REQUIREMENT
Set down, exactly as written, the lines from the top of the data to the line that holds "managing activities and", and omit the pictures.

===== GIVEN RECORDS

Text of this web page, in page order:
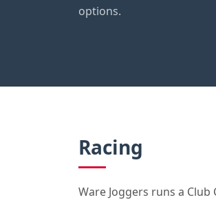
options.
Racing
Ware Joggers runs a
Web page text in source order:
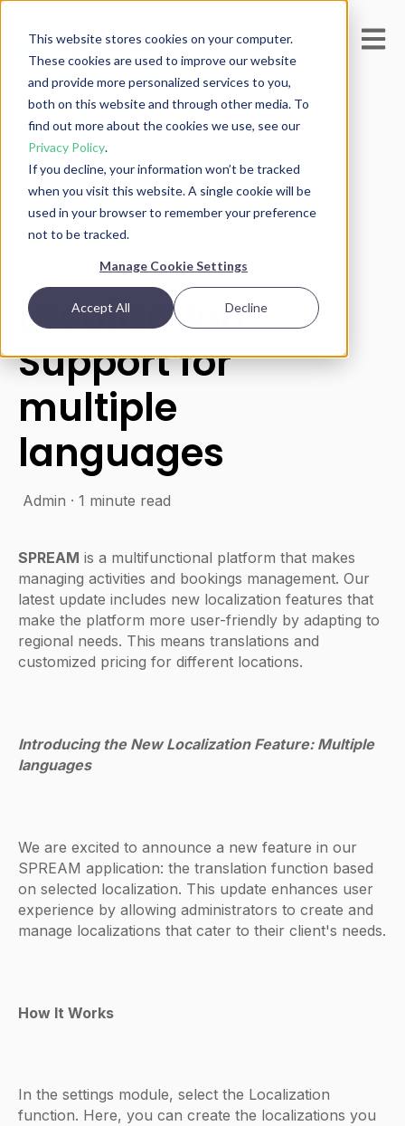
This website stores cookies on your computer.
These cookies are used to improve our website
and provide more personalized services to you,
both on this website and through other media. To
find out more about the cookies we use, see our
Privacy Policy.
If you decline, your information won’t be tracked
when you visit this website. A single cookie will be
used in your browser to remember your preference
not to be tracked.
Manage Cookie Settings
Accept All Decline
Open
All posts
March 30, 2025
Localization:
Support for
multiple
languages
Admin · 1 minute read
SPREAM is a multifunctional platform that makes
managing activities and bookings management. Our
latest update includes new localization features that
make the platform more user-friendly by adapting to
regional needs. This means translations and
customized pricing for different locations.
Introducing the New Localization Feature: Multiple
languages
We are excited to announce a new feature in our
SPREAM application: the translation function based
on selected localization. This update enhances user
experience by allowing administrators to create and
manage localizations that cater to their client's needs.
How It Works
In the settings module, select the Localization
function. Here, you can create the localizations you
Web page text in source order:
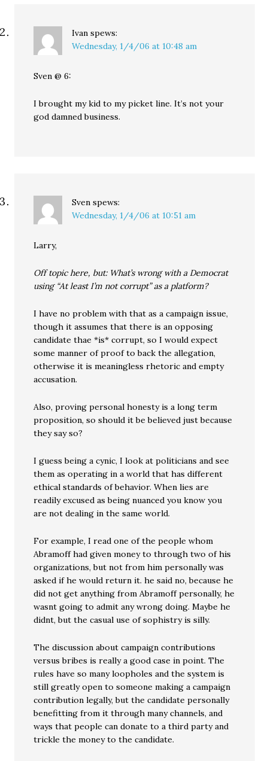
Ivan spews:
Wednesday, 1/4/06 at 10:48 am
Sven @ 6:
I brought my kid to my picket line. It’s not your
god damned business.
Sven spews:
Wednesday, 1/4/06 at 10:51 am
Larry,
Off topic here, but: What’s wrong with a Democrat
using “At least I’m not corrupt” as a platform?
I have no problem with that as a campaign issue,
though it assumes that there is an opposing
candidate thae *is* corrupt, so I would expect
some manner of proof to back the allegation,
otherwise it is meaningless rhetoric and empty
accusation.
Also, proving personal honesty is a long term
proposition, so should it be believed just because
they say so?
I guess being a cynic, I look at politicians and see
them as operating in a world that has different
ethical standards of behavior. When lies are
readily excused as being nuanced you know you
are not dealing in the same world.
For example, I read one of the people whom
Abramoff had given money to through two of his
organizations, but not from him personally was
asked if he would return it. he said no, because he
did not get anything from Abramoff personally, he
wasnt going to admit any wrong doing. Maybe he
didnt, but the casual use of sophistry is silly.
The discussion about campaign contributions
versus bribes is really a good case in point. The
rules have so many loopholes and the system is
still greatly open to someone making a campaign
contribution legally, but the candidate personally
benefitting from it through many channels, and
ways that people can donate to a third party and
trickle the money to the candidate.
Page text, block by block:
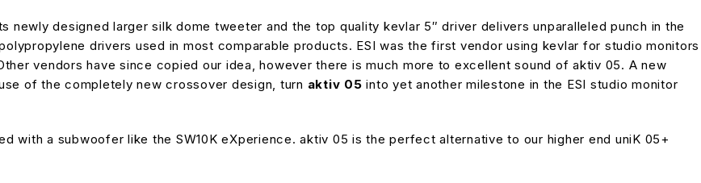
designed larger silk dome tweeter and the top quality kevlar 5″ driver delivers unparalleled punch in the
drivers used in most comparable products. ESI was the first vendor using kevlar for studio monitors
vendors have since copied our idea, however there is much more to excellent sound of aktiv 05. A new
of the completely new crossover design, turn aktiv 05 into yet another milestone in the ESI studio monitor
with a subwoofer like the SW10K eXperience. aktiv 05 is the perfect alternative to our higher end uniK 05+
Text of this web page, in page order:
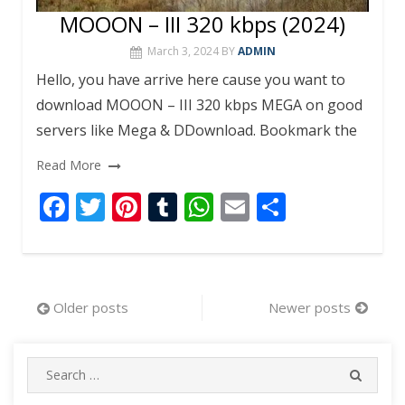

==========

ANSWER BOX
Text of this web page, in page order:
options.
Racing
Ware Joggers runs a
Web page text in source order:
This website stores cookies on your computer.
These cookies are used to improve our website
and provide more personalized services to you,
both on this website and through other media. To
find out more about the cookies we use, see our
Privacy Policy.
If you decline, your information won’t be tracked
when you visit this website. A single cookie will be
used in your browser to remember your preference
not to be tracked.
Manage Cookie Settings
Accept All Decline
Open
All posts
March 30, 2025
Localization:
Support for
multiple
languages
Admin · 1 minute read
SPREAM is a multifunctional platform that makes
managing activities and bookings management. Our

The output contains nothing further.